Got a warning for my blog going over 100GB in bandwidth this month… which sounded incredibly unusual. My blog is text and a couple images and I haven’t posted anything to it in ages… like how would that even be possible?
Turns out it’s possible when you have crawlers going apeshit on your server. Am I even reading this right? 12,181 with 181 zeros at the end for ‘Unknown robot’? This is actually bonkers.
Edit: As Thunraz points out below, there’s a footnote that reads “Numbers after + are successful hits on ‘robots.txt’ files” and not scientific notation.
Edit 2: After doing more digging, the culprit is a post where I shared a few wallpapers for download. The bots have been downloading these wallpapers over and over, using 100GB of bandwidth usage in the first 12 days of November. That’s when my account was suspended for exceeding bandwidth (it’s an artificial limit I put on there awhile back and forgot about…) that’s also why the ‘last visit’ for all the bots is November 12th.
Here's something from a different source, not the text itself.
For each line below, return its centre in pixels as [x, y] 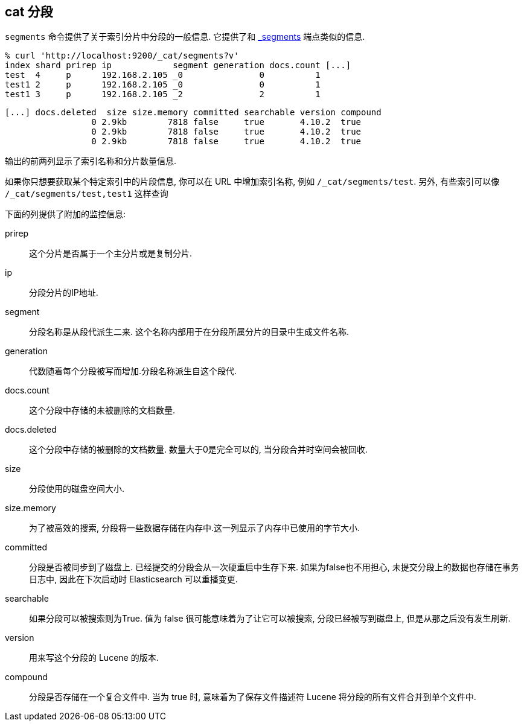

It could be, but they seem to get through Cloudflare’s JS. I don’t know if that’s because Cloudflare is failing to flag them for JS verification or if they specifically implement support for Cloudflare’s JS verification since it’s so prevalent. I think it’s probably due to an effective CPU time budget. For example, Google Bot (for search indexing) runs JS for a few seconds and then snapshots the page and indexes it in that snapshot state, so if your JS doesn’t load and run fast enough, you can get broken pages / missing data indexed. At least that’s how it used to work. Anyway, it could be that rather than a time cap, the crawlers have a CPU time cap and Anubis exceeds it whereas Cloudflare’s JS doesn’t – if they did use a cap, they probably set it high enough to bypass Cloudflare given Cloudflare’s popularity.